_WHAT YOU ARE ASKED TO DO_
Below are the records; give again exactly the lines that run from the one with "интерьеру любого сооружения" through the last line.
====== DATASET CONTENT
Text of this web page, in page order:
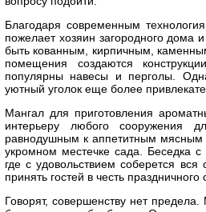
Благодаря современным
пожелает хозяин загородного дома
быть кованным, кирпичным,
помещения создаются
популярны навесы и перголы.
уютный уголок еще более
Мангал для приготовления
интерьеру любого сооружения
равнодушным к аппетитным мясным
укромном местечке сада. Беседка
где с удовольствием соберется
принять гостей в честь праздничного
Говорят, совершенству нет
============
_RESULT OF THE EXERCISE_
интерьеру любого сооружения
равнодушным к аппетитным мясным
укромном местечке сада. Беседка
где с удовольствием соберется
принять гостей в честь праздничного
Говорят, совершенству нет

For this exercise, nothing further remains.